== Segment start ==

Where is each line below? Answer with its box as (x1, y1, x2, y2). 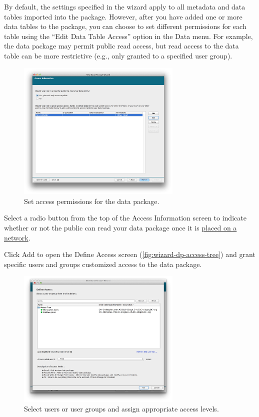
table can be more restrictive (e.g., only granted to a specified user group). (4, 50, 232, 60)
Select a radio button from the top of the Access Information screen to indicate (4, 212, 246, 223)
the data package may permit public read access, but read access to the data (4, 40, 239, 51)
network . (4, 232, 30, 242)
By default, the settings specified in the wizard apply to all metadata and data (4, 1, 245, 11)
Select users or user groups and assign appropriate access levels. (24, 403, 219, 414)
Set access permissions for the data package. (24, 195, 159, 206)
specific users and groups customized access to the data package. (4, 258, 202, 269)
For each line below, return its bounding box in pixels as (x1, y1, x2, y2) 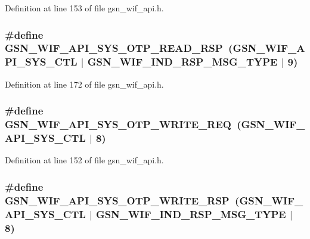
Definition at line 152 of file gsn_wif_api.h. (5, 154, 164, 166)
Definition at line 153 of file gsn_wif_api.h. (5, 2, 164, 14)
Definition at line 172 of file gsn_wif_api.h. (5, 77, 164, 90)
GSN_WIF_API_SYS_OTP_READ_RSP (5, 41, 223, 55)
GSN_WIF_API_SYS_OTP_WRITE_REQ (5, 117, 231, 132)
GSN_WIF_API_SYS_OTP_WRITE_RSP (5, 193, 230, 207)
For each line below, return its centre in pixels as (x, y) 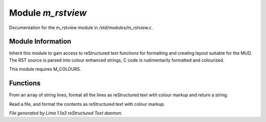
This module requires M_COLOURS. (45, 69)
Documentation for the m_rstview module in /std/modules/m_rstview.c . (81, 28)
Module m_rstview (48, 13)
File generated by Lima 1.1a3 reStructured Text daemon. (66, 113)
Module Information (40, 42)
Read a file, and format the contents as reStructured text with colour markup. (87, 104)
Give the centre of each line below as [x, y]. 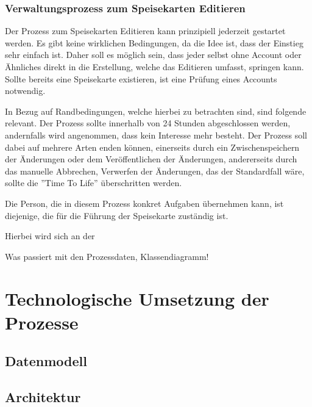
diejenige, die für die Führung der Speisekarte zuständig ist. [117, 215]
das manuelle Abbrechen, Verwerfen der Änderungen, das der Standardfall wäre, [155, 171]
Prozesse [42, 322]
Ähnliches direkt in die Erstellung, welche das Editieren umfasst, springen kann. [154, 67]
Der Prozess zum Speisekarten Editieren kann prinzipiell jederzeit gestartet [145, 31]
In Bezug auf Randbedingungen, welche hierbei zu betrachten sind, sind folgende [156, 111]
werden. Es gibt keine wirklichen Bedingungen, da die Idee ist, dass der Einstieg [154, 42]
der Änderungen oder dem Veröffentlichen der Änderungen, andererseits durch [151, 159]
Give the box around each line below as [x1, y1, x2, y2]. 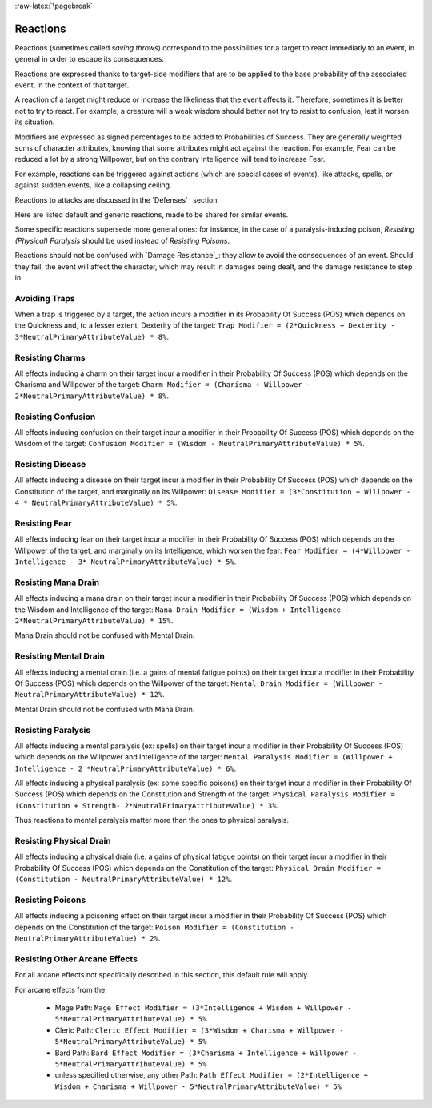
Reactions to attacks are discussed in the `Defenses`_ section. [14, 195, 220, 204]
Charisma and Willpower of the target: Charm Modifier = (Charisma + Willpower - [14, 380, 311, 389]
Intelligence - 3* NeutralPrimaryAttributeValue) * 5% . [14, 557, 237, 566]
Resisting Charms [14, 352, 86, 363]
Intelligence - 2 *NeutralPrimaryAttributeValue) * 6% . [14, 764, 237, 773]
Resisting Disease [14, 459, 86, 470]
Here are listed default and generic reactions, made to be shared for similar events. [14, 209, 289, 220]
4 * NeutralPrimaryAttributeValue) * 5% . [14, 498, 178, 508]

== Segment end ==

§ EXERCISE DESCRIPTION:
A word-for-word copy is needed, starting at the first line of the listing and ending with the line bearing "For each line below, return its bounding". No pictures.

§ RESPONSE TO THIS TASK:
Where is each line below? Answer with its box as (x1, y1, x2, y2). 
table can be more restrictive (e.g., only granted to a specified user group). (4, 50, 232, 60)
Select a radio button from the top of the Access Information screen to indicate (4, 212, 246, 223)
the data package may permit public read access, but read access to the data (4, 40, 239, 51)
network . (4, 232, 30, 242)
By default, the settings specified in the wizard apply to all metadata and data (4, 1, 245, 11)
Select users or user groups and assign appropriate access levels. (24, 403, 219, 414)
Set access permissions for the data package. (24, 195, 159, 206)
specific users and groups customized access to the data package. (4, 258, 202, 269)
For each line below, return its bounding box in pixels as (x1, y1, x2, y2) 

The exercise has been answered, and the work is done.